After several decades of development efforts it is clear that these problems can never be solved by official development assistance. On the contrary, there are an increasing number of reasons to believe that official development aid is one of the key hurdles that inhibits real development on the continent. Specifically, the argument that African governments only answer to foreign aid donors as opposed to their own electorate. The priorities and responsibilities of African governments are warped and influenced by outside actors effectively breaking the relationship between government and citizen in the process.
It is also important to recognize that the problems previously associated with poor countries (rightly or wrongly) are the same problems now faced by countries in the North. Thomas Friedman, in his book ‘Hot, Flat and Crowded’ makes clear that poverty is a global issue and that all countries face growing concerns of population, food security, the energy crisis and global insecurity. This changing landscape questions all assumptions and requires a complete ‘rethinking’ of traditional development at best. This shift is accurately described by the slogan used for the 40th anniversary of the IDS (Institute of Development Studies, Sussex, UK) that reads, ‘Problems are not a monopoly of the South and solutions are not a monopoly of the North.’

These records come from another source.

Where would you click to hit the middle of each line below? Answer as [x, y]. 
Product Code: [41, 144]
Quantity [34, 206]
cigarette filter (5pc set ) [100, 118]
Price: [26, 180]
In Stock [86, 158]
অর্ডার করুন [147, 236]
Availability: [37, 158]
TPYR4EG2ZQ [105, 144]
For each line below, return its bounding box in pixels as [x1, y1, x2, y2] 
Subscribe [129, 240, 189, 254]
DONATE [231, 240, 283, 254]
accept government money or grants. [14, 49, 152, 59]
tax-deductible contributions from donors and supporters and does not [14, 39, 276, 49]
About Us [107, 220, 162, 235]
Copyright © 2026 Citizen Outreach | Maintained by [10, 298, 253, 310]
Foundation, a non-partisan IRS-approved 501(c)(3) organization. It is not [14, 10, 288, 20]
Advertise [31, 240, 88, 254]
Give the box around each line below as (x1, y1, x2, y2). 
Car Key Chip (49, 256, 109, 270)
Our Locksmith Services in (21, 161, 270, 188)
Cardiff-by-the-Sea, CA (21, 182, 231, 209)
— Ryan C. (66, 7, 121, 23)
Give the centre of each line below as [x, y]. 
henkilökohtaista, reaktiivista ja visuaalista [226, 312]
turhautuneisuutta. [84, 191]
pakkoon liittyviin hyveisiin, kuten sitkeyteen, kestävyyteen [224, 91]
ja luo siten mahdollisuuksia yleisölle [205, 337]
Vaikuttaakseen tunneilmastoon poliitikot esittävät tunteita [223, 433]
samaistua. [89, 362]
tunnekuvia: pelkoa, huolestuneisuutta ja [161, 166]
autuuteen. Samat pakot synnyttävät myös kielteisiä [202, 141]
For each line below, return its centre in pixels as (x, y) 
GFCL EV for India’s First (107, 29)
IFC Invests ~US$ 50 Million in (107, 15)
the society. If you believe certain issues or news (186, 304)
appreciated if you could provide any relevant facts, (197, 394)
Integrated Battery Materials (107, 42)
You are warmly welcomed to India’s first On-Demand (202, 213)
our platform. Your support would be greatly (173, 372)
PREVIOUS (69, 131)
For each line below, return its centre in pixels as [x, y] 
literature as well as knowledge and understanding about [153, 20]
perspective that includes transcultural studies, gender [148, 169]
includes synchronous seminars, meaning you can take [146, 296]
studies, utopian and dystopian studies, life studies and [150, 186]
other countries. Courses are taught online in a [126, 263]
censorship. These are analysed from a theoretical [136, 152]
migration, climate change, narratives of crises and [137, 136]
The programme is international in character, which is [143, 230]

These different authors work to effectively question the approach of traditional development aid and illustrate new areas now open to debate. These authors make clear that we need to reach outside of traditional development thinking and look beyond the traditional sector and actors. New language, new theories and new players are required to redefine development for the 21st century. It is important to recognize that now global issues are also at play. In an effort to tackle these challenges a new focus is placed on local entrepreneurs and wealth creation. And as opposed to the top down approach that has failed in the past, a new focus should build from the bottom up. These texts are instrumental in introducing a needed shift in thinking. It is unfortunate its taken nearly 50 years to realize that changes need to be made. Let us hope it wont take another 50 years to reflect on the actions we take today.